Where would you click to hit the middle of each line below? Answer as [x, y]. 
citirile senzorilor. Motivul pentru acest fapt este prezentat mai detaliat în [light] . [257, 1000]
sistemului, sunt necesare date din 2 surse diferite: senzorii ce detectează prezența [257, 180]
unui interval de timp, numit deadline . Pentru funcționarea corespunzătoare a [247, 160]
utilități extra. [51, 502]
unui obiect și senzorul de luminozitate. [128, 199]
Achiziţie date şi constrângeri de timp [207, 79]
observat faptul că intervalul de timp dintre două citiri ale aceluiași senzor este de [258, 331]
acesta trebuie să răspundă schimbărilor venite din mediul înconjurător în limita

····················

Copy out every record again, letter for letter.

Where would you click to hit the middle of each line below? Answer as [x, y]. 
citirile senzorilor. Motivul pentru acest fapt este prezentat mai detaliat în [light] . [257, 1000]
sistemului, sunt necesare date din 2 surse diferite: senzorii ce detectează prezența [257, 180]
unui interval de timp, numit deadline . Pentru funcționarea corespunzătoare a [247, 160]
utilități extra. [51, 502]
unui obiect și senzorul de luminozitate. [128, 199]
Achiziţie date şi constrângeri de timp [207, 79]
observat faptul că intervalul de timp dintre două citiri ale aceluiași senzor este de [258, 331]
acesta trebuie să răspundă schimbărilor venite din mediul înconjurător în limita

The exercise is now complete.